Esa es la versión donde aparecen Buttercup, Westley, Vizzinio Fezzik, pero hasta llegar a ese otro principio, así es como quiso William Goldman empezar su libro, hablando de él y de su historia:  

Este es el libro que más me gusta de todo el mundo, aunque nunca lo he leído.

¿Cómo puede ser semejante cosa? Haré lo imposible por explicarlo. Cuando era niño, los libros no me interesaban nada. Detestaba leer, no se me daba nada bien y, además, ¿cómo dedicarme a la lectura cuando había montones de juegos esperándome? El baloncesto, el béisbol, las canicas: era incansable.

Incluso llegué a ser bastante bueno. Si me daban una pelota y un patio vacío, era capaz de inventarme triunfos en el último segundo, triunfos que hacían saltar las lágrimas. El colegio era una tortura.

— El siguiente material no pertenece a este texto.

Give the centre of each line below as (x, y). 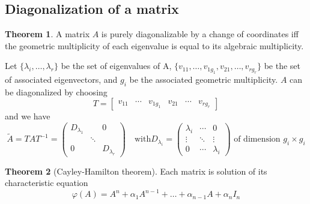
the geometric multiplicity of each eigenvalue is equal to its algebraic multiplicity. (154, 45)
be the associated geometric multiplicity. (204, 79)
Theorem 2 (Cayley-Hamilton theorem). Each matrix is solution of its (136, 171)
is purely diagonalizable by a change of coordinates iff (200, 34)
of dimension (257, 139)
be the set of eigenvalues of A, (116, 66)
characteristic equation (47, 183)
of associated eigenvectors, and (61, 79)
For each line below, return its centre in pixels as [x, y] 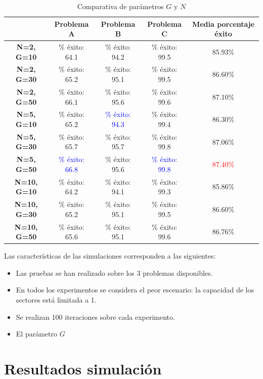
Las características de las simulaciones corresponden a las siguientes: [110, 256]
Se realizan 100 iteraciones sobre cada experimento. [95, 317]
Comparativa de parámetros [120, 6]
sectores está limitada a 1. [56, 300]
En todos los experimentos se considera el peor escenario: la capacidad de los [135, 290]
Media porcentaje [223, 24]
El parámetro [36, 334]
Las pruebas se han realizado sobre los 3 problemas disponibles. [114, 272]
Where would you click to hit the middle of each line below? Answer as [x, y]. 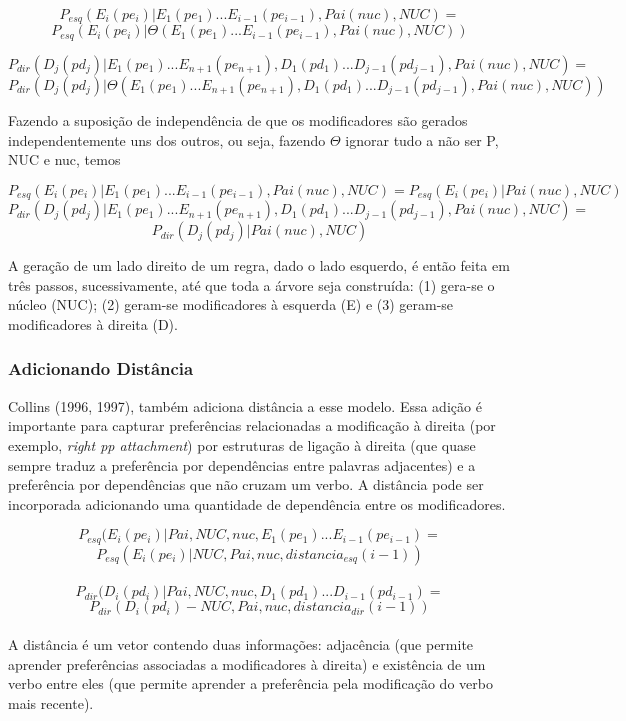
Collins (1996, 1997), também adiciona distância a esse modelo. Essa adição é [245, 405]
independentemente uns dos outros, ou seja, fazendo [167, 139]
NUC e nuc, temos [64, 159]
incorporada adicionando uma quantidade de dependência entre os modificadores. [257, 503]
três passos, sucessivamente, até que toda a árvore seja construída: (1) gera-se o [251, 284]
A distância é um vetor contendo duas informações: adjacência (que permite [241, 643]
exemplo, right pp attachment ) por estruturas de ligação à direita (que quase [242, 444]
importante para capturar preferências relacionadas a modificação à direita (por [252, 425]
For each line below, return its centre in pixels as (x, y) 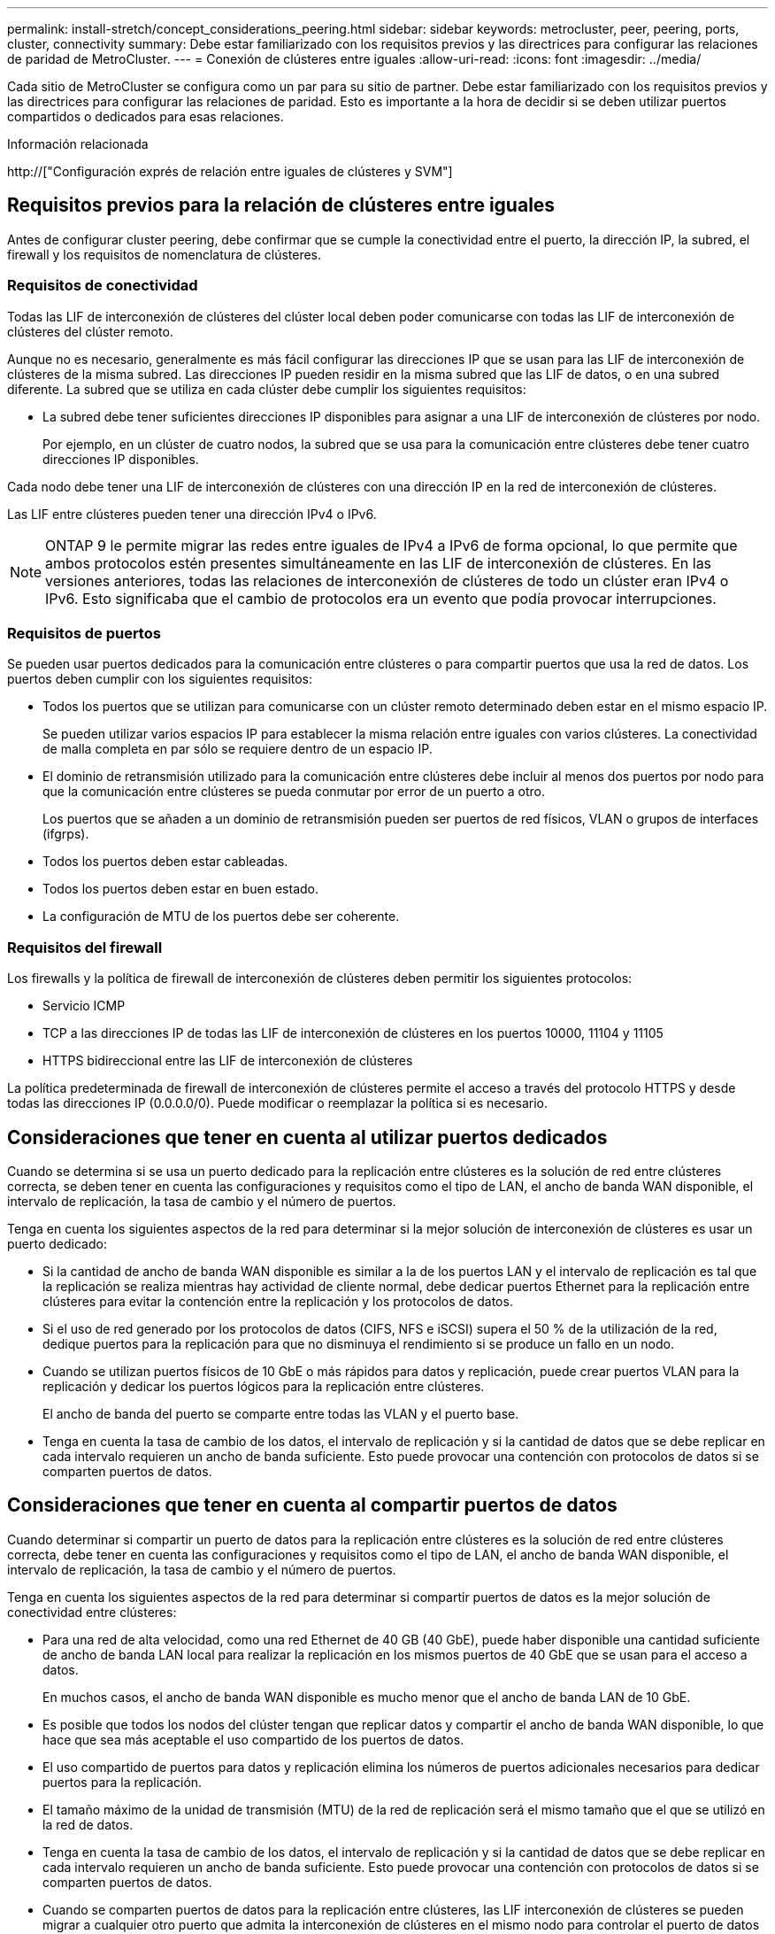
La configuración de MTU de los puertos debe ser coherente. (221, 917)
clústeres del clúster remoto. (90, 331)
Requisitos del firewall (85, 947)
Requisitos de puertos (84, 633)
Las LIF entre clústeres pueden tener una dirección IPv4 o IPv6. (192, 514)
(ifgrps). (66, 834)
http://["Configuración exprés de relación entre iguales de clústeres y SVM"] (230, 171)
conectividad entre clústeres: (92, 1612)
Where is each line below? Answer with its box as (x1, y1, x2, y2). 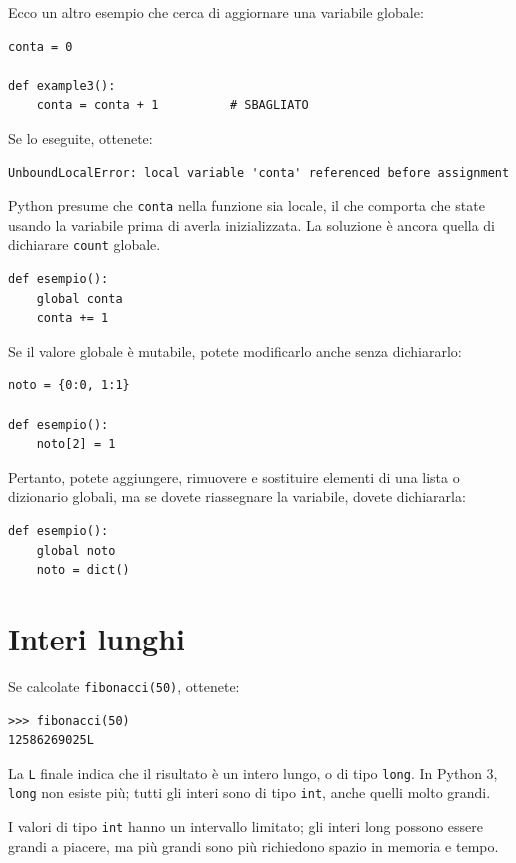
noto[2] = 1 (36, 437, 116, 452)
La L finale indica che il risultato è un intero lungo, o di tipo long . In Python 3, (8, 762, 498, 783)
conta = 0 (8, 39, 73, 54)
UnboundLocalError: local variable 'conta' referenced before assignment (8, 165, 510, 180)
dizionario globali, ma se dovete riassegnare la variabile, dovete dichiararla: (8, 486, 466, 507)
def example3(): (8, 78, 116, 93)
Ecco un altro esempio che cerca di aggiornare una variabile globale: (8, 2, 424, 22)
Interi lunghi (8, 617, 186, 658)
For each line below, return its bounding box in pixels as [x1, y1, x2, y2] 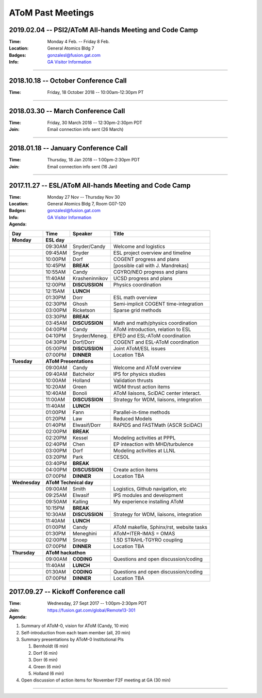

La señorita Roginski, que fue mi maestra desde los cursos tercero al quinto, no paraba de decirle a mi madre: «Tengo la impresión de que Billy no se esfuerza lo suficiente». O: «Cuando le pongo un examen, Billy lo hace realmente muy bien, sobre todo si tenemos en cuenta su actitud en clase». O, con más frecuencia: «Señora Goldman, no sé qué vamos hacer con Billy».

«¿Qué vamos a hacer con Billy?». Esa pregunta me persiguió durante aquellos primeros diez años. Fingía que no me importaba, pero en el fondo me sentía petrificado. Todo el mundo y todas las cosas me dejaban de lado. No tenía amigos de verdad, ni una sola persona que compartiera conmigo mi desmesurado interés

por los deportes. Parecía ocupado, muy ocupado, pero supongo que, de apurarme, habría reconocido que, a pesar de tanto frenesí, me encontraba muy solo.

—¿Qué vamos a hacer contigo, Billy?

—No lo sé, señorita Roginski.

—¿Cómo es posible que suspendieras esta prueba de lectura?

Yo misma te he escuchado utilizar cada palabra con mis propios oídos.

—Lo siento, señorita Roginski. A lo mejor es porque no estaba pensando.

—Siempre estás pensando, Billy. La cuestión es que no estabas pensando en la prueba de lectura.

Lo único que podía hacer era asentir.

—¿Qué ha ocurrido esta vez?

—No lo sé. No me acuerdo.

—¿Estarías otra vez pensando en Stanley Hack?

(Stanley Hack era el tercer base de los Cubs de esa y muchas otras temporadas. Lo había visto jugar en una ocasión, desde las gradas, e incluso a esa distancia tenía la sonrisa más dulce que había visto jamás; hasta el día de hoy, juraría que me sonrió varias veces. Lo adoraba. Además, bateaba como los dioses).

—No, en Bronko Nagurski. Es un jugador de fútbol. Un gran jugador, y el periódico de anoche decía que a lo mejor vuelve a jugar otra vez para los Bears. Se retiró cuando yo era pequeño. Pero si volviera y si yo lograse que alguien me llevase a un partido, podría verlo jugar y, a lo mejor, si quien me llevara lo conociese, tal vez lograría que me lo presentasen después, y a lo mejor, si tuviese hambre, podría invitarle a un bocadillo de los míos. Trataba de imaginarme qué tipo de bocadillo le gustaría a Bronko Nagurski.

La señorita Roginski se hundió en el asiento.

—Tienes una imaginación soberbia, Billy.
No sé qué le contesté. Probablemente «gracias» o algo por el estilo.

—Aunque no logras sacarle partido —prosiguió—. ¿Por qué será?